DuckDB Platform

Tags intermediate guide duckdb embedded-platform

DuckDB is an in-process analytical database optimized for OLAP workloads. It’s included by default with BenchBox and suitable for local development, testing, and small-to-medium scale benchmarks.

Features

  • Zero configuration - No server setup required

  • In-process execution - Embedded in Python process

  • Columnar vectorized - Optimized for analytics

  • SQLite-compatible - File-based persistence

  • Parallel execution - Multi-threaded queries

Why DuckDB is Included by Default

DuckDB is included with BenchBox by default for convenience:

  1. No setup required - Works out of the box with no external dependencies

  2. Native file format support - Parquet and CSV support

  3. Local execution - No network or service variability

  4. Free and open source - No licensing costs

  5. Suitable for development - Quick iteration on benchmark workflows

Choose the platform that best fits your specific requirements. See the Platform Selection Guide for help selecting the right platform for your use case.

Installation

# DuckDB is included with BenchBox by default
uv add benchbox

# Or with pip
pip install benchbox

Configuration

Default Usage

No configuration needed - DuckDB works immediately:

benchbox run --platform duckdb --benchmark tpch --scale 0.01

Persistent Database

By default, BenchBox uses in-memory databases. For persistence:

benchbox run --platform duckdb --benchmark tpch --scale 1.0 \
  --platform-option database=/path/to/benchmark.duckdb

CLI Options

benchbox run --platform duckdb --benchmark tpch --scale 1.0 \
  --platform-option threads=8 \
  --platform-option memory_limit=4GB

Platform Options

Option

Default

Description

database

:memory:

Database path or :memory:

threads

(auto)

Number of threads

memory_limit

(auto)

Maximum memory usage

temp_directory

(auto)

Temp file location

enable_progress_bar

true

Show query progress

Usage Examples

Quick Start

# Minimal benchmark
benchbox run --platform duckdb --benchmark tpch --scale 0.01

# With specific queries
benchbox run --platform duckdb --benchmark tpch --scale 0.1 \
  --queries Q1,Q6,Q17

Scale Factor Guide

Scale Factor

Data Size

Use Case

0.01

~10 MB

Unit testing, CI/CD

0.1

~100 MB

Integration testing

1.0

~1 GB

Standard benchmarking

10.0

~10 GB

Performance testing

Note: Execution times vary based on hardware, query complexity, and configuration. Run benchmarks to establish baselines for your environment.

With Tuning

# Apply optimizations (indexes, etc.)
benchbox run --platform duckdb --benchmark tpch --scale 1.0 \
  --tuning tuned

Python API

from benchbox import TPCH
from benchbox.platforms.duckdb import DuckDBAdapter

# In-memory database
adapter = DuckDBAdapter()

# Or persistent
adapter = DuckDBAdapter(database="./benchmarks.duckdb")

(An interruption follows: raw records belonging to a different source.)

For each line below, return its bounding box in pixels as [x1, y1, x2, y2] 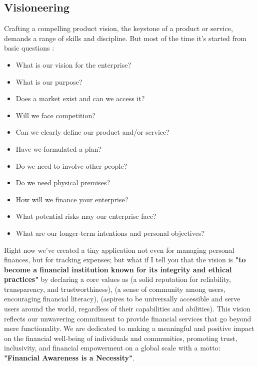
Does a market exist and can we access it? [15, 93, 145, 104]
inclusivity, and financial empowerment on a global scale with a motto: [4, 342, 220, 353]
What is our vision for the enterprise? [15, 59, 131, 70]
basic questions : [4, 43, 54, 53]
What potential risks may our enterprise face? [15, 211, 156, 221]
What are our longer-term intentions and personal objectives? [15, 227, 205, 238]
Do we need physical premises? [15, 177, 110, 188]
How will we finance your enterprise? [15, 194, 128, 204]
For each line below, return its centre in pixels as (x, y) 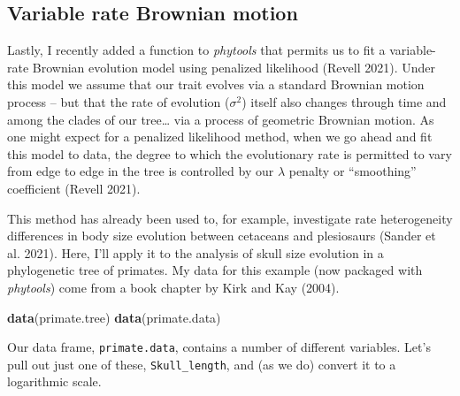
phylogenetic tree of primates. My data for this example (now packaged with (215, 270)
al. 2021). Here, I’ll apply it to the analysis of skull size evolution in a (195, 252)
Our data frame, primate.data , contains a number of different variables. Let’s (219, 347)
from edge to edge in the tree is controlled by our (141, 171)
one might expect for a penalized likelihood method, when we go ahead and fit (220, 137)
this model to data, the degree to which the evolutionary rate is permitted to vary (230, 153)
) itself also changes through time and (344, 101)
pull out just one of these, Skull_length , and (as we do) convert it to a (202, 364)
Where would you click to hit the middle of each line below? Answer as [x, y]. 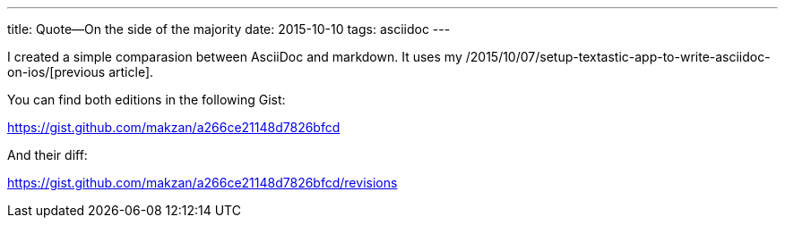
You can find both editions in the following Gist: [147, 100]
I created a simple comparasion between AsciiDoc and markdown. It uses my [235, 57]
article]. [131, 72]
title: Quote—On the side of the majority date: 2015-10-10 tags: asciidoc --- [229, 29]
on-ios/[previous [56, 72]
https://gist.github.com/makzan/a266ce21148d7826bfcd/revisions [203, 183]
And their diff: [47, 155]
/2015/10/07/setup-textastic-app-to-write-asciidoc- [618, 57]
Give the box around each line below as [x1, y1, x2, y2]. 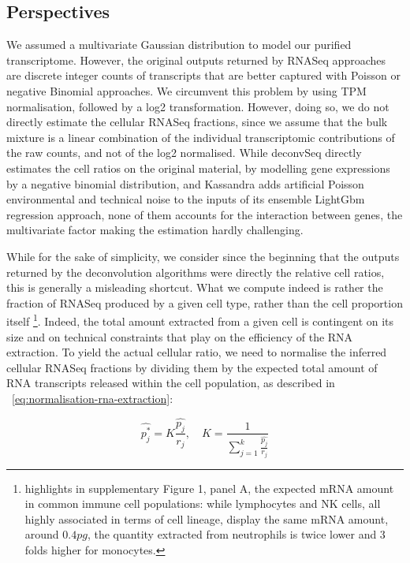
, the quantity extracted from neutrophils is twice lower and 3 [87, 526, 386, 542]
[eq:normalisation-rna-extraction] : [12, 390, 173, 406]
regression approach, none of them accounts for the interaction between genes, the [6, 206, 403, 222]
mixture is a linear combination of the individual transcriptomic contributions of [6, 129, 395, 145]
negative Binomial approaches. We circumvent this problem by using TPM [6, 82, 367, 99]
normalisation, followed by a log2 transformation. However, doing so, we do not [6, 98, 389, 114]
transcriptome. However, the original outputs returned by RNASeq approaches [6, 51, 386, 68]
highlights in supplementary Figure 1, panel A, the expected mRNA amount [24, 479, 394, 496]
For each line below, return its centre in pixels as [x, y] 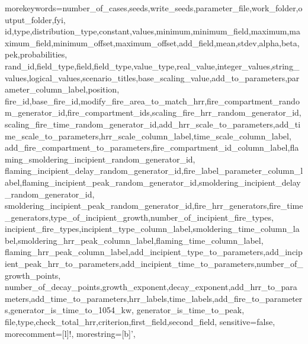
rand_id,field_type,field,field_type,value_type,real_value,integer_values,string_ [152, 66]
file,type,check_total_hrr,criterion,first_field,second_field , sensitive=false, [140, 322]
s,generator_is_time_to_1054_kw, [70, 310]
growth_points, [33, 275]
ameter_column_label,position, [62, 89]
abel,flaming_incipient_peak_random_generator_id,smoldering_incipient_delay [153, 182]
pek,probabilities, [36, 54]
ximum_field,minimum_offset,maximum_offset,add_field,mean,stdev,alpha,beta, [152, 42]

benchmark = TPCH(scale_factor=0.1)
benchmark.generate_data()
adapter.load_benchmark(benchmark)
results = adapter.run_benchmark(benchmark)

print(f"Total runtime: {results.total_time:.2f}s")

Comparison Across Scales

from benchbox import TPCH
from benchbox.platforms.duckdb import DuckDBAdapter

scales = [0.01, 0.1, 1.0]
for sf in scales:
    adapter = DuckDBAdapter()
    benchmark = TPCH(scale_factor=sf)
    benchmark.generate_data()
    adapter.load_benchmark(benchmark)
    results = adapter.run_benchmark(benchmark)
    print(f"SF {sf}: {results.total_time:.2f}s")

Performance Features

Thread Configuration

# Control parallelism
benchbox run --platform duckdb --benchmark tpch \
  --platform-option threads=4

Memory Limits

# Limit memory usage
benchbox run --platform duckdb --benchmark tpch --scale 10.0 \
  --platform-option memory_limit=8GB

Temporary Storage

For large datasets that exceed memory:

benchbox run --platform duckdb --benchmark tpch --scale 10.0 \
  --platform-option temp_directory=/fast/ssd/tmp

Data Loading

DuckDB supports fast data loading from multiple formats:

Parquet (Default)

# BenchBox generates Parquet by default
benchbox run --platform duckdb --benchmark tpch --scale 1.0

CSV

# Force CSV format
benchbox run --platform duckdb --benchmark tpch --scale 1.0 \
  --format csv

Direct Query (No Load)

For testing queries without loading:

import duckdb

conn = duckdb.connect()
# Query Parquet files directly
result = conn.execute("""
    SELECT count(*) FROM read_parquet('lineitem/*.parquet')
""").fetchone()

Best Practices

1. Start Small

Begin with SF 0.01 to validate your workflow:

benchbox run --platform duckdb --benchmark tpch --scale 0.01

2. Use In-Memory for Speed

For benchmarks, in-memory is fastest:

# Default - no database option needed
benchbox run --platform duckdb --benchmark tpch --scale 1.0

3. Persist for Development

When iterating on queries, persist the database:

# Load once
benchbox run --platform duckdb --benchmark tpch --scale 1.0 \
  --phases generate,load \
  --platform-option database=./dev.duckdb

# Run queries multiple times
benchbox run --platform duckdb --benchmark tpch --scale 1.0 \
  --phases power \
  --platform-option database=./dev.duckdb

4. Match Production Scale

Test at similar scale to production platforms:

# If planning to run SF 100 on Snowflake, test at SF 1-10 on DuckDB
benchbox run --platform duckdb --benchmark tpch --scale 10.0

Troubleshooting

Out of Memory

# Increase memory or use spilling
benchbox run --platform duckdb --benchmark tpch --scale 10.0 \
  --platform-option memory_limit=16GB \
  --platform-option temp_directory=/tmp/duckdb

Slow Queries

# Check thread count
benchbox run --platform duckdb --benchmark tpch \
  --platform-option threads=$(nproc)

# Enable progress for visibility
benchbox run --platform duckdb --benchmark tpch \
  --platform-option enable_progress_bar=true

Database Locked

# Only one connection allowed for write operations
# Close other DuckDB connections or use a new database path
benchbox run --platform duckdb --benchmark tpch \
  --platform-option database=./new_benchmark.duckdb

Disk Space for Temp Files

# Check temp directory space
df -h /tmp

# Use different temp location
benchbox run --platform duckdb --benchmark tpch --scale 10.0 \
  --platform-option temp_directory=/data/tmp

Comparison with Other Platforms

Feature

DuckDB

SQLite

PostgreSQL

Setup

None

None

Server

Best for

OLAP

OLTP

General

Parallelism

Multi-thread

Single-thread

Multi-process

Memory

In-process

In-process

Separate

Scale

~100 GB

~10 GB

~TB